Records contained in a dataset:
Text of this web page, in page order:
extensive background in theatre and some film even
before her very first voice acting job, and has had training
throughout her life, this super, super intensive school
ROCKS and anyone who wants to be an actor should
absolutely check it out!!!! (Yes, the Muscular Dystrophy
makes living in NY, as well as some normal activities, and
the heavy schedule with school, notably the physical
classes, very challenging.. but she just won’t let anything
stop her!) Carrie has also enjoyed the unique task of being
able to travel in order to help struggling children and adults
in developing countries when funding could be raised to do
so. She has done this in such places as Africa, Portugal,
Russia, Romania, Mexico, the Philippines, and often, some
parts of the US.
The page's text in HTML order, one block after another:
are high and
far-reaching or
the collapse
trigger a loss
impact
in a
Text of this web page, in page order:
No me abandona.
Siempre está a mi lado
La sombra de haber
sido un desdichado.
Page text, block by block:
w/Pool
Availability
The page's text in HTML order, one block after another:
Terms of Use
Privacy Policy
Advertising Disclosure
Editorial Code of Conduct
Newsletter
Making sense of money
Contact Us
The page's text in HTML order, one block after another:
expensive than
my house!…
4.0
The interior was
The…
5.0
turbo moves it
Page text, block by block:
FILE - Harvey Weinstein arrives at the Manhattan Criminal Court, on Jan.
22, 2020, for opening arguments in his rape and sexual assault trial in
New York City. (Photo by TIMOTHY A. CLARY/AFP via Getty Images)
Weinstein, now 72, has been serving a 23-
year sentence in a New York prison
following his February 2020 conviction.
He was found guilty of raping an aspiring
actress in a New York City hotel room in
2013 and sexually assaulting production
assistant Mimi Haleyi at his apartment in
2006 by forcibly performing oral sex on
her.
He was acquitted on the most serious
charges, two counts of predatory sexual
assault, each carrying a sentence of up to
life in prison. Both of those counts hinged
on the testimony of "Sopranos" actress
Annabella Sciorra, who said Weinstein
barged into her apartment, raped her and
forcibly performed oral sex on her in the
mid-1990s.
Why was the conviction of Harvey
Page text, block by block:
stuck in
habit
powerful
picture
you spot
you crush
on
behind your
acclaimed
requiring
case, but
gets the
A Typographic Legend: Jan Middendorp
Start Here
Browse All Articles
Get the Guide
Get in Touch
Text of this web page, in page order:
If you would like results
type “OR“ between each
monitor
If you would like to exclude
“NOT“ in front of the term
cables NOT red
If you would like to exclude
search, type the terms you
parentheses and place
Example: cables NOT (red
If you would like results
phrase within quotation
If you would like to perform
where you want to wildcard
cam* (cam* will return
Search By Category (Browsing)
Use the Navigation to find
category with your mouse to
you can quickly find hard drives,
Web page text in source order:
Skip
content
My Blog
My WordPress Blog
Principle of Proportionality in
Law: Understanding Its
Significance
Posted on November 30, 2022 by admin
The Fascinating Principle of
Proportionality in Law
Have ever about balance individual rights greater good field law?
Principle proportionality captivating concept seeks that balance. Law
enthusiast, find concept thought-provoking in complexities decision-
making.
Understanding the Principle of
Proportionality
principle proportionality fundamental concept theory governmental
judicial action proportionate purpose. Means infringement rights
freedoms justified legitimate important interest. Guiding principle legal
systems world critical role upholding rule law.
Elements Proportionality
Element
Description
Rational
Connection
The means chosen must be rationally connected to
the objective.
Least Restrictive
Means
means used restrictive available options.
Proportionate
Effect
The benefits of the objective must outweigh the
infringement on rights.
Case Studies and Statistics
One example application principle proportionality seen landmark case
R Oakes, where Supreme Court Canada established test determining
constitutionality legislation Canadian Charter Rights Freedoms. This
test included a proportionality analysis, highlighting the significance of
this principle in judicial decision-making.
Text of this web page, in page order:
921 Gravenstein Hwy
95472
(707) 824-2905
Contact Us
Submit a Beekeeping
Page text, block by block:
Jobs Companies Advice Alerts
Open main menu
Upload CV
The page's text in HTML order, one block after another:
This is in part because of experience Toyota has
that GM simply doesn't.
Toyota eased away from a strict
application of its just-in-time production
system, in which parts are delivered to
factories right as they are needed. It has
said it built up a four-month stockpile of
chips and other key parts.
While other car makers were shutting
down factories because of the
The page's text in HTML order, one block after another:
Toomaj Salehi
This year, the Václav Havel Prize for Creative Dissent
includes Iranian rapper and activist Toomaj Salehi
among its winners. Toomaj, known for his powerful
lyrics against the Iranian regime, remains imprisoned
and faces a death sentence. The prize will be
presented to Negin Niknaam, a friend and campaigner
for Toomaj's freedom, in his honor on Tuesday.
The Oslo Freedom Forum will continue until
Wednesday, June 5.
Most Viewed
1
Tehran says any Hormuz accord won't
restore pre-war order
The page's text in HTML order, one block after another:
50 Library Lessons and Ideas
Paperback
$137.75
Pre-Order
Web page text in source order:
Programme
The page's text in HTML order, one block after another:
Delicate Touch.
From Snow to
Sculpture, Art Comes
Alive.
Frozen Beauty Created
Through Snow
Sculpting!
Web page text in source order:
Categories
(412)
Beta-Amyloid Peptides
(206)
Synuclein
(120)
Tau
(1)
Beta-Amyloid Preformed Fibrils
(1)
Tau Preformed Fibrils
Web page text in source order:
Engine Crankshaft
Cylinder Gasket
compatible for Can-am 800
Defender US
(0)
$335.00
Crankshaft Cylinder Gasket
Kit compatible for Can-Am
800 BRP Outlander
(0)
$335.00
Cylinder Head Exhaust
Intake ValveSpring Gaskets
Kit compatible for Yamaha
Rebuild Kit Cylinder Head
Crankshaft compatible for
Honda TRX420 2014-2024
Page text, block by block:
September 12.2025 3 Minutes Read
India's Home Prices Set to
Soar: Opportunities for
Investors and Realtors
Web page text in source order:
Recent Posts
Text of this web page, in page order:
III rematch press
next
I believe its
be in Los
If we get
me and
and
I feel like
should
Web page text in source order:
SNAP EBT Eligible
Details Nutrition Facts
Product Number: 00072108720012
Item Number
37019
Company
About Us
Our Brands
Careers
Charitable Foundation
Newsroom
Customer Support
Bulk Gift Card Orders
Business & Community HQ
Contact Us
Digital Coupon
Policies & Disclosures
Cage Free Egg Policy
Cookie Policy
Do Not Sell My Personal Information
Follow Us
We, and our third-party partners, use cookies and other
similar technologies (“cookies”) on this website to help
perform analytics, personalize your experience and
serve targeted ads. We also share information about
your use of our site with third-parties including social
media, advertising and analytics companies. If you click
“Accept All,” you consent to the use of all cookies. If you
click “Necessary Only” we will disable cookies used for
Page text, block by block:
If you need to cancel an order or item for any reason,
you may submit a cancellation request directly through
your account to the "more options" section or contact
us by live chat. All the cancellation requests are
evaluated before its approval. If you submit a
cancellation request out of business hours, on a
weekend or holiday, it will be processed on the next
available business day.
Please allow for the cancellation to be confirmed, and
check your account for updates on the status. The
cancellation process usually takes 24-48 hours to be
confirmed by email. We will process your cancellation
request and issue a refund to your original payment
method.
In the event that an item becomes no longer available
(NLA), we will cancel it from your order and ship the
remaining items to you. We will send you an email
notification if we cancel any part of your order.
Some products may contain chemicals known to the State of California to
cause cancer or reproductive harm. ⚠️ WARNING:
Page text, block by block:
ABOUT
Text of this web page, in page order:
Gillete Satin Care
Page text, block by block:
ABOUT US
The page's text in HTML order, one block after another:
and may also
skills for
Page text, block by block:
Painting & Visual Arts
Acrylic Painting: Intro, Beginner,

What the task requires: Retype all the records above without changing a word.

Answer space:
Text of this web page, in page order:
extensive background in theatre and some film even
before her very first voice acting job, and has had training
throughout her life, this super, super intensive school
ROCKS and anyone who wants to be an actor should
absolutely check it out!!!! (Yes, the Muscular Dystrophy
makes living in NY, as well as some normal activities, and
the heavy schedule with school, notably the physical
classes, very challenging.. but she just won’t let anything
stop her!) Carrie has also enjoyed the unique task of being
able to travel in order to help struggling children and adults
in developing countries when funding could be raised to do
so. She has done this in such places as Africa, Portugal,
Russia, Romania, Mexico, the Philippines, and often, some
parts of the US.
The page's text in HTML order, one block after another:
are high and
far-reaching or
the collapse
trigger a loss
impact
in a
Text of this web page, in page order:
No me abandona.
Siempre está a mi lado
La sombra de haber
sido un desdichado.
Page text, block by block:
w/Pool
Availability
The page's text in HTML order, one block after another:
Terms of Use
Privacy Policy
Advertising Disclosure
Editorial Code of Conduct
Newsletter
Making sense of money
Contact Us
The page's text in HTML order, one block after another:
expensive than
my house!…
4.0
The interior was
The…
5.0
turbo moves it
Page text, block by block:
FILE - Harvey Weinstein arrives at the Manhattan Criminal Court, on Jan.
22, 2020, for opening arguments in his rape and sexual assault trial in
New York City. (Photo by TIMOTHY A. CLARY/AFP via Getty Images)
Weinstein, now 72, has been serving a 23-
year sentence in a New York prison
following his February 2020 conviction.
He was found guilty of raping an aspiring
actress in a New York City hotel room in
2013 and sexually assaulting production
assistant Mimi Haleyi at his apartment in
2006 by forcibly performing oral sex on
her.
He was acquitted on the most serious
charges, two counts of predatory sexual
assault, each carrying a sentence of up to
life in prison. Both of those counts hinged
on the testimony of "Sopranos" actress
Annabella Sciorra, who said Weinstein
barged into her apartment, raped her and
forcibly performed oral sex on her in the
mid-1990s.
Why was the conviction of Harvey
Page text, block by block:
stuck in
habit
powerful
picture
you spot
you crush
on
behind your
acclaimed
requiring
case, but
gets the
A Typographic Legend: Jan Middendorp
Start Here
Browse All Articles
Get the Guide
Get in Touch
Text of this web page, in page order:
If you would like results
type “OR“ between each
monitor
If you would like to exclude
“NOT“ in front of the term
cables NOT red
If you would like to exclude
search, type the terms you
parentheses and place
Example: cables NOT (red
If you would like results
phrase within quotation
If you would like to perform
where you want to wildcard
cam* (cam* will return
Search By Category (Browsing)
Use the Navigation to find
category with your mouse to
you can quickly find hard drives,
Web page text in source order:
Skip
content
My Blog
My WordPress Blog
Principle of Proportionality in
Law: Understanding Its
Significance
Posted on November 30, 2022 by admin
The Fascinating Principle of
Proportionality in Law
Have ever about balance individual rights greater good field law?
Principle proportionality captivating concept seeks that balance. Law
enthusiast, find concept thought-provoking in complexities decision-
making.
Understanding the Principle of
Proportionality
principle proportionality fundamental concept theory governmental
judicial action proportionate purpose. Means infringement rights
freedoms justified legitimate important interest. Guiding principle legal
systems world critical role upholding rule law.
Elements Proportionality
Element
Description
Rational
Connection
The means chosen must be rationally connected to
the objective.
Least Restrictive
Means
means used restrictive available options.
Proportionate
Effect
The benefits of the objective must outweigh the
infringement on rights.
Case Studies and Statistics
One example application principle proportionality seen landmark case
R Oakes, where Supreme Court Canada established test determining
constitutionality legislation Canadian Charter Rights Freedoms. This
test included a proportionality analysis, highlighting the significance of
this principle in judicial decision-making.
Text of this web page, in page order:
921 Gravenstein Hwy
95472
(707) 824-2905
Contact Us
Submit a Beekeeping
Page text, block by block:
Jobs Companies Advice Alerts
Open main menu
Upload CV
The page's text in HTML order, one block after another:
This is in part because of experience Toyota has
that GM simply doesn't.
Toyota eased away from a strict
application of its just-in-time production
system, in which parts are delivered to
factories right as they are needed. It has
said it built up a four-month stockpile of
chips and other key parts.
While other car makers were shutting
down factories because of the
The page's text in HTML order, one block after another:
Toomaj Salehi
This year, the Václav Havel Prize for Creative Dissent
includes Iranian rapper and activist Toomaj Salehi
among its winners. Toomaj, known for his powerful
lyrics against the Iranian regime, remains imprisoned
and faces a death sentence. The prize will be
presented to Negin Niknaam, a friend and campaigner
for Toomaj's freedom, in his honor on Tuesday.
The Oslo Freedom Forum will continue until
Wednesday, June 5.
Most Viewed
1
Tehran says any Hormuz accord won't
restore pre-war order
The page's text in HTML order, one block after another:
50 Library Lessons and Ideas
Paperback
$137.75
Pre-Order
Web page text in source order:
Programme
The page's text in HTML order, one block after another:
Delicate Touch.
From Snow to
Sculpture, Art Comes
Alive.
Frozen Beauty Created
Through Snow
Sculpting!
Web page text in source order:
Categories
(412)
Beta-Amyloid Peptides
(206)
Synuclein
(120)
Tau
(1)
Beta-Amyloid Preformed Fibrils
(1)
Tau Preformed Fibrils
Web page text in source order:
Engine Crankshaft
Cylinder Gasket
compatible for Can-am 800
Defender US
(0)
$335.00
Crankshaft Cylinder Gasket
Kit compatible for Can-Am
800 BRP Outlander
(0)
$335.00
Cylinder Head Exhaust
Intake ValveSpring Gaskets
Kit compatible for Yamaha
Rebuild Kit Cylinder Head
Crankshaft compatible for
Honda TRX420 2014-2024
Page text, block by block:
September 12.2025 3 Minutes Read
India's Home Prices Set to
Soar: Opportunities for
Investors and Realtors
Web page text in source order:
Recent Posts
Text of this web page, in page order:
III rematch press
next
I believe its
be in Los
If we get
me and
and
I feel like
should
Web page text in source order:
SNAP EBT Eligible
Details Nutrition Facts
Product Number: 00072108720012
Item Number
37019
Company
About Us
Our Brands
Careers
Charitable Foundation
Newsroom
Customer Support
Bulk Gift Card Orders
Business & Community HQ
Contact Us
Digital Coupon
Policies & Disclosures
Cage Free Egg Policy
Cookie Policy
Do Not Sell My Personal Information
Follow Us
We, and our third-party partners, use cookies and other
similar technologies (“cookies”) on this website to help
perform analytics, personalize your experience and
serve targeted ads. We also share information about
your use of our site with third-parties including social
media, advertising and analytics companies. If you click
“Accept All,” you consent to the use of all cookies. If you
click “Necessary Only” we will disable cookies used for
Page text, block by block:
If you need to cancel an order or item for any reason,
you may submit a cancellation request directly through
your account to the "more options" section or contact
us by live chat. All the cancellation requests are
evaluated before its approval. If you submit a
cancellation request out of business hours, on a
weekend or holiday, it will be processed on the next
available business day.
Please allow for the cancellation to be confirmed, and
check your account for updates on the status. The
cancellation process usually takes 24-48 hours to be
confirmed by email. We will process your cancellation
request and issue a refund to your original payment
method.
In the event that an item becomes no longer available
(NLA), we will cancel it from your order and ship the
remaining items to you. We will send you an email
notification if we cancel any part of your order.
Some products may contain chemicals known to the State of California to
cause cancer or reproductive harm. ⚠️ WARNING:
Page text, block by block:
ABOUT
Text of this web page, in page order:
Gillete Satin Care
Page text, block by block:
ABOUT US
The page's text in HTML order, one block after another:
and may also
skills for
Page text, block by block:
Painting & Visual Arts
Acrylic Painting: Intro, Beginner,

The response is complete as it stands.